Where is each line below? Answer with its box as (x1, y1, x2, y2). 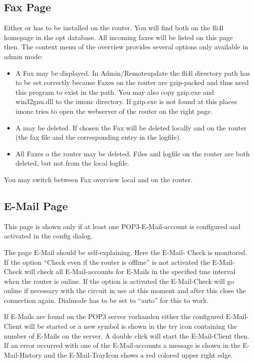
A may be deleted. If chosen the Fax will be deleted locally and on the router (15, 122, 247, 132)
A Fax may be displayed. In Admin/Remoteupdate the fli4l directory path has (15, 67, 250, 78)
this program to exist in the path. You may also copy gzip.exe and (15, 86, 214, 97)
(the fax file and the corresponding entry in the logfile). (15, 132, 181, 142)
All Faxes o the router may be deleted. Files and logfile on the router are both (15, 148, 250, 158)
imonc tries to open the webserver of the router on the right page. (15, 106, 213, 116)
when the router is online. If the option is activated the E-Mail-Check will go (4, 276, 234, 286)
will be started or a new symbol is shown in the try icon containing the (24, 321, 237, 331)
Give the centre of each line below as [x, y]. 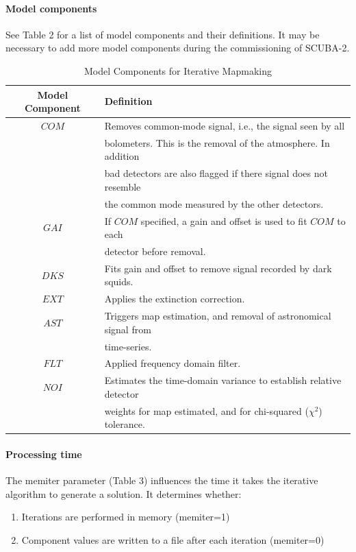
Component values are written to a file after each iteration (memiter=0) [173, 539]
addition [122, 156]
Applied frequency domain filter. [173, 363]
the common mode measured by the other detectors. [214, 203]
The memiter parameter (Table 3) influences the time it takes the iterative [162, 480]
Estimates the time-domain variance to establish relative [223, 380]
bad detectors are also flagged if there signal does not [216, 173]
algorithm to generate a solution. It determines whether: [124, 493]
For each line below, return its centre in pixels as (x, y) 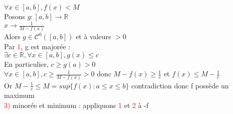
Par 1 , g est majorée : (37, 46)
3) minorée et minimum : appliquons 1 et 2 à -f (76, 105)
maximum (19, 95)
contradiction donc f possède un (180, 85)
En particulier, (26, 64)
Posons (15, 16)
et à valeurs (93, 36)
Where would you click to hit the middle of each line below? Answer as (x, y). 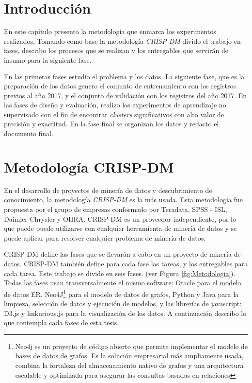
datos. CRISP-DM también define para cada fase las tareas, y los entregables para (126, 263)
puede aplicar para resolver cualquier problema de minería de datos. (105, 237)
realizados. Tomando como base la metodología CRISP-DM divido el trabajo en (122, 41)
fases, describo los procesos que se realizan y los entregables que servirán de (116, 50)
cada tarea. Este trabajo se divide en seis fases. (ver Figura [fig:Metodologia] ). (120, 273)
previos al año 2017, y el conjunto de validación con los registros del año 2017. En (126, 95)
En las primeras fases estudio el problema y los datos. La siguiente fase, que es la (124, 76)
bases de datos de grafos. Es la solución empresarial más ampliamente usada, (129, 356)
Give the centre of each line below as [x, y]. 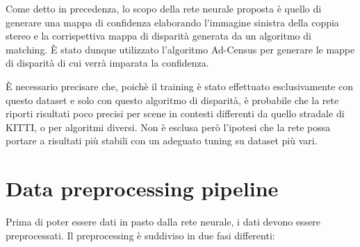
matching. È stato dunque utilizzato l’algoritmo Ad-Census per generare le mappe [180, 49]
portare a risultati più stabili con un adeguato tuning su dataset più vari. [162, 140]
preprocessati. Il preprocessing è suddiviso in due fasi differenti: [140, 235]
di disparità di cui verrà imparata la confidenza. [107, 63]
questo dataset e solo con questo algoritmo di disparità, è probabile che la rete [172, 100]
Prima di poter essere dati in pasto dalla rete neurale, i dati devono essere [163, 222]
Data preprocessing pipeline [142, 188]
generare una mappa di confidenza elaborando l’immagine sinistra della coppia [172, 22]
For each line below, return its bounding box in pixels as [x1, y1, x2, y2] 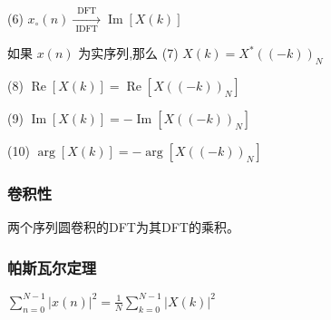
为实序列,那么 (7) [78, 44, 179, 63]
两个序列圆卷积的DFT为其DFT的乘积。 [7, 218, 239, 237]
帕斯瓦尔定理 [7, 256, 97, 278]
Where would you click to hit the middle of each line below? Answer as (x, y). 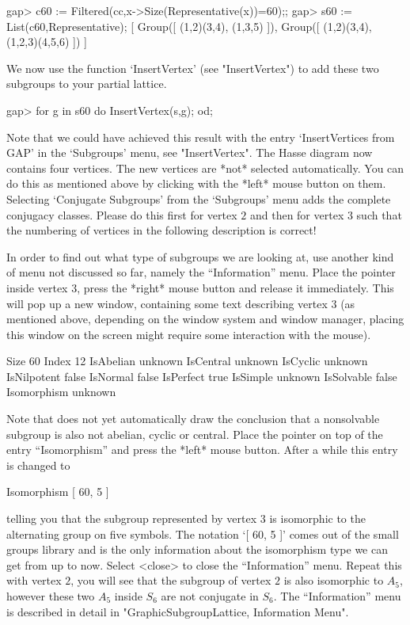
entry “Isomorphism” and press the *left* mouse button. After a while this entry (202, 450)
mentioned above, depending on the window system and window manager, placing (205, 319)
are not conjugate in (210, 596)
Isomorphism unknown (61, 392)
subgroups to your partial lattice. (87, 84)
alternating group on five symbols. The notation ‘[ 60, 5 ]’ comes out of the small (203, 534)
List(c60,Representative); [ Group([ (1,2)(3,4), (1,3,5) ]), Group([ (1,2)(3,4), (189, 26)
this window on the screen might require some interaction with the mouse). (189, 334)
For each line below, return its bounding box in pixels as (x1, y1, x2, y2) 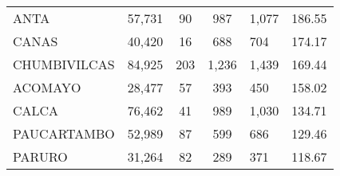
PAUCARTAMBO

───

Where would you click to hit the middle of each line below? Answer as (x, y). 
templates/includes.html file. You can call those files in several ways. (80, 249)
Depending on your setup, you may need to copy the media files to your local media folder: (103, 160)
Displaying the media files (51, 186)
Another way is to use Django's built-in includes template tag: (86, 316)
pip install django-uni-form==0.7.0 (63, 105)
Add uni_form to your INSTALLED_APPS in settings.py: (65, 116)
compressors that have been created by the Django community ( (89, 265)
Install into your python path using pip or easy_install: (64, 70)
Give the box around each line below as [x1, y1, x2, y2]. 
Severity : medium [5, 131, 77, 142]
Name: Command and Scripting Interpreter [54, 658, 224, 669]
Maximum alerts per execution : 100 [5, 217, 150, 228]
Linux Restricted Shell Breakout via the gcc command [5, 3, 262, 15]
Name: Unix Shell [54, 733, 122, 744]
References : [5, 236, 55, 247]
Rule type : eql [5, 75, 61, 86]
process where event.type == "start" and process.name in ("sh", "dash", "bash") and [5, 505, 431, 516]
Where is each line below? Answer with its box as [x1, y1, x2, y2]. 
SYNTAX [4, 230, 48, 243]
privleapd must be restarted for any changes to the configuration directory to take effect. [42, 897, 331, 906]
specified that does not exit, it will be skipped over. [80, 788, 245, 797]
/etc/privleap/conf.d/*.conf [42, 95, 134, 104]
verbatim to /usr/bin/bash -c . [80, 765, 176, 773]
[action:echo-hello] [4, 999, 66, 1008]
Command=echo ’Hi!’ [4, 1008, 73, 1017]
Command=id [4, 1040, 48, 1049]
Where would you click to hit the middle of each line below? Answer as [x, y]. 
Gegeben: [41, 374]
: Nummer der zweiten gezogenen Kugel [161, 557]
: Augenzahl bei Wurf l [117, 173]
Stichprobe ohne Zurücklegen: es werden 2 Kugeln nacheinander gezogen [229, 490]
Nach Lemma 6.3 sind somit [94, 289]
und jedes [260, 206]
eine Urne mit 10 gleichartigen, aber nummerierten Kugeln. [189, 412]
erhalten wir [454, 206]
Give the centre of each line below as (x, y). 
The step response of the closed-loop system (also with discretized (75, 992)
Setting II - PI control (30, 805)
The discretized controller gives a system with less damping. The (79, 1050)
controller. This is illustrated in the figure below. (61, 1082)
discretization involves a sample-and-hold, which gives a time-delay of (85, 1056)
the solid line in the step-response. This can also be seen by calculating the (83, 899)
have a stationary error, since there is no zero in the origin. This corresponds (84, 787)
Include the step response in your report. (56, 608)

───

[Exercise]:
Your task is to copy only the lines above starting at the one containing "y1, x2, y2)." and ending at the one containing "Applied frequency domain filter. [173, 363]". Copy them exactly, both ends included, and omit the pictures.

[Task output]:
Where is each line below? Answer with its box as (x1, y1, x2, y2). 
A may be deleted. If chosen the Fax will be deleted locally and on the router (15, 122, 247, 132)
A Fax may be displayed. In Admin/Remoteupdate the fli4l directory path has (15, 67, 250, 78)
this program to exist in the path. You may also copy gzip.exe and (15, 86, 214, 97)
(the fax file and the corresponding entry in the logfile). (15, 132, 181, 142)
All Faxes o the router may be deleted. Files and logfile on the router are both (15, 148, 250, 158)
imonc tries to open the webserver of the router on the right page. (15, 106, 213, 116)
when the router is online. If the option is activated the E-Mail-Check will go (4, 276, 234, 286)
will be started or a new symbol is shown in the try icon containing the (24, 321, 237, 331)
Give the centre of each line below as [x, y]. 
Component values are written to a file after each iteration (memiter=0) [173, 539]
addition [122, 156]
Applied frequency domain filter. [173, 363]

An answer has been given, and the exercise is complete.